Specifically, power component 5 includes driving motor 51 and paddle 52, and driving motor 51 is connected in the tip of branch 4, and paddle 52 is connected in driving motor 51's output, and driving motor 51 is through the battery of electric connection in organism 1 in order to provide the rotary power of paddle 52 to the drive unmanned aerial vehicle flies.
Example 2:
as shown in fig. 1 and fig. 6, in combination with the technical solution of embodiment 1, in this embodiment, a plurality of arch holes 81 for clamping and positioning the support rod 4 are provided on two sides of the clamping piece 8 of the unmanned aerial vehicle, so as to clamp and position the folded or unfolded support rod 4 through the arch holes 81, thereby avoiding the problem of shaking of the support rod 4 in the unfolded state or the folded state, and improving the stability of the power assembly 5 on the support rod 4; specifically, the plurality of hinged frames 7 can limit the supporting rods 4 by arranging one clamping piece 8, and as the folding assembly 6 is connected to the gear set 9 on the hinged frames 7, other supporting rods 4 can be fixed under the action of the folding assembly 6 when any one supporting rod 4 of the 8 supporting rods 4 is fixed; simultaneously, for the stability of coordinating power component 5, two fastener 8 of lock joint on symmetrical articulated frame 7 that can respond to carry out two-way chucking through two fastener 8 to unmanned aerial vehicle's branch 4, effectual stability to power component 5 further promotes.
Example 3:
as shown in fig. 7, in combination with the technical solutions of embodiment 1 and embodiment 2, in this embodiment, the teeth 60 of the first set of toothed bars 61 and the second set of toothed bars 62 include a first tooth 601 and a second tooth 602, and the first tooth 601 and the second tooth 602 are oppositely disposed, so as to improve the transmission efficiency of the first set of toothed bars 61 and the second set of toothed bars 62 with the central gear 63 and the transmission gear 92 by the opposite disposition, and the spatial arrangement of the first set of toothed bars 61 and the second set of toothed bars 62 in the arm 3 can be optimized, thereby effectively reducing the volume of the folding assembly 6 and improving the flexibility of the folding assembly 6; meanwhile, the end of the hinge frame 7 is further provided with a through hole 71 for the first set of rack bars 61 and the second set of rack bars 62 to pass through when the strut 4 is folded in the process of linear motion, so as to improve the linear motion stroke of the first set of rack bars 61 and the second set of rack bars 62.
The above description is only for the preferred embodiment of the present invention, and is not intended to limit the present invention in any way.
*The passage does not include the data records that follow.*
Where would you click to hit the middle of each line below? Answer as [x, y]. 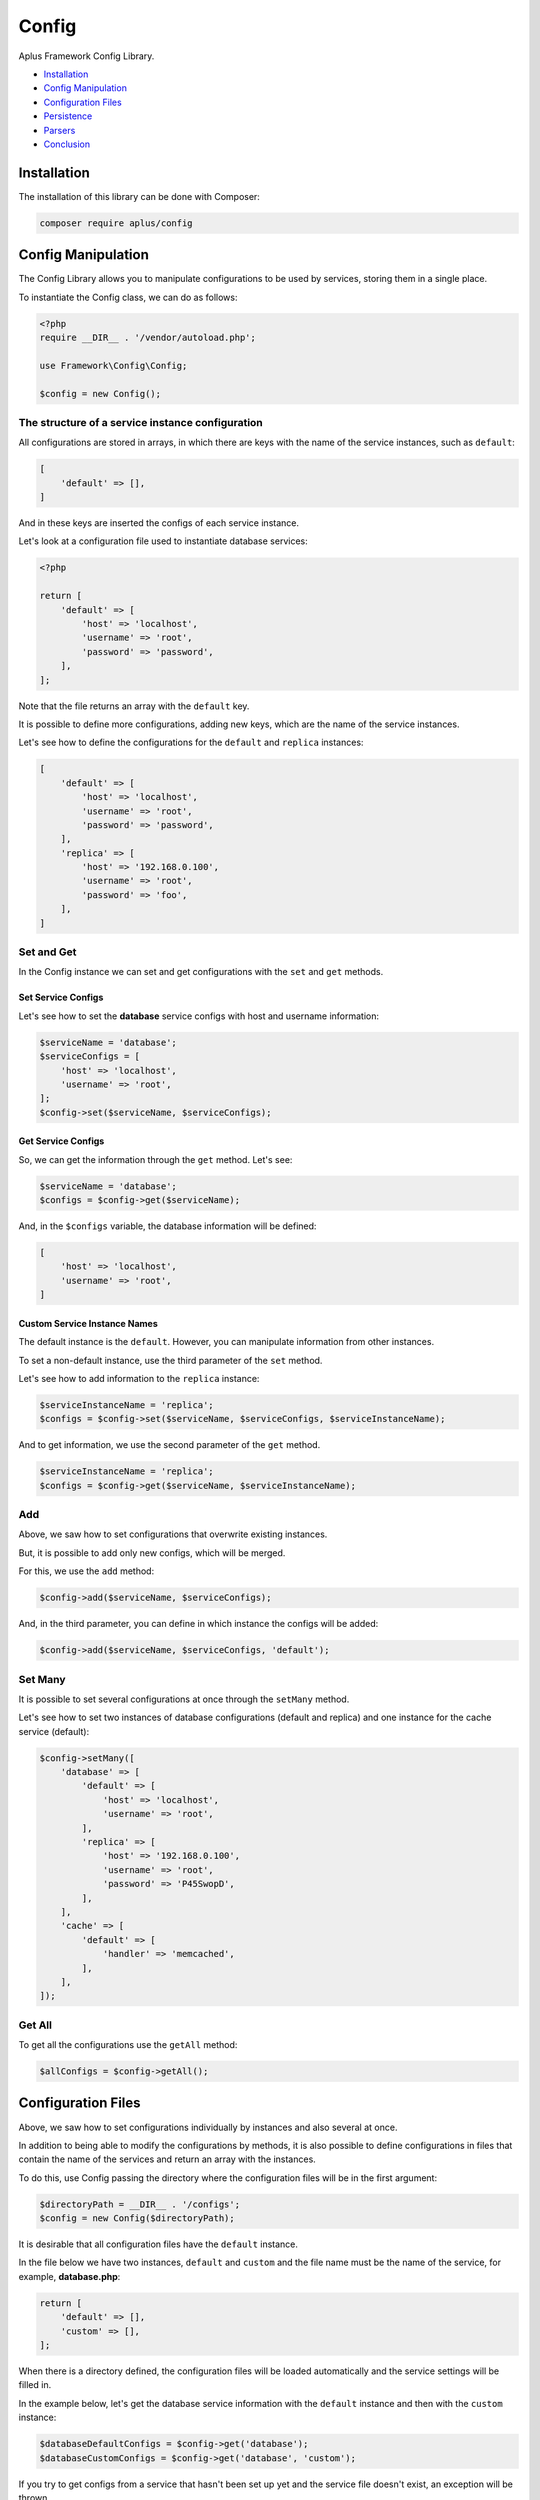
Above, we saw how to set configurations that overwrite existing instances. [173, 1534]
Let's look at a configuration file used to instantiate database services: [163, 541]
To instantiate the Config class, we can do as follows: [128, 297]
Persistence [68, 116]
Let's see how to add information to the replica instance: [139, 1378]
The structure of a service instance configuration [141, 422]
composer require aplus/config [116, 223]
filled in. [35, 2385]
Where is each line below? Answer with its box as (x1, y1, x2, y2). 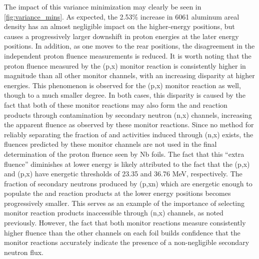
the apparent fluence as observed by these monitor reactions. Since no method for (4, 119, 254, 130)
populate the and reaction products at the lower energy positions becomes (4, 188, 231, 198)
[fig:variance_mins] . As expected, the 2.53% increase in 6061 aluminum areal (4, 11, 239, 22)
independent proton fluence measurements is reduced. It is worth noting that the (4, 50, 251, 61)
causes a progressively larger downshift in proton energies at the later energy (4, 31, 239, 41)
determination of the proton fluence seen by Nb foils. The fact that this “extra (4, 148, 244, 159)
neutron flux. (4, 246, 44, 257)
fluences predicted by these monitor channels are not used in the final (4, 139, 217, 149)
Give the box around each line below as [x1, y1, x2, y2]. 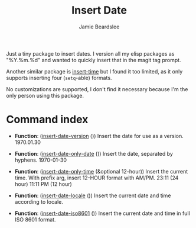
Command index [6, 113, 89, 126]
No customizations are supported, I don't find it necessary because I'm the [6, 85, 188, 92]
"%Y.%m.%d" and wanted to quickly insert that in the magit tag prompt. [6, 56, 181, 63]
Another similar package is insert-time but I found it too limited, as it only [6, 68, 183, 75]
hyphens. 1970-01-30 [14, 156, 67, 163]
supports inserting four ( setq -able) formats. [6, 74, 112, 81]
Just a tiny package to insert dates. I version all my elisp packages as [6, 50, 175, 57]
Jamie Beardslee [79, 23, 120, 30]
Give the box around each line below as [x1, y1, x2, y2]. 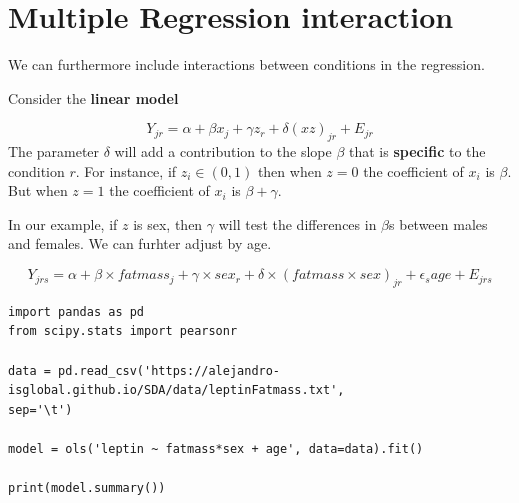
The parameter [8, 141, 100, 162]
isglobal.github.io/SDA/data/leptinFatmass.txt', [8, 383, 345, 398]
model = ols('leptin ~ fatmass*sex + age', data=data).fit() [8, 442, 424, 457]
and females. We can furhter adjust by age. [8, 233, 272, 254]
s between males [389, 213, 488, 234]
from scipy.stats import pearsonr [8, 324, 238, 339]
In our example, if [8, 213, 118, 234]
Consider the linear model [8, 87, 179, 108]

The technical solution of the present invention can be used by anyone skilled in the art to make many possible variations and modifications to the technical solution of the present invention without departing from the scope of the technical solution of the present invention, or to modify equivalent embodiments with equivalent variations. Therefore, any modification, equivalent change and modification of the above embodiments according to the present invention are all within the protection scope of the present invention.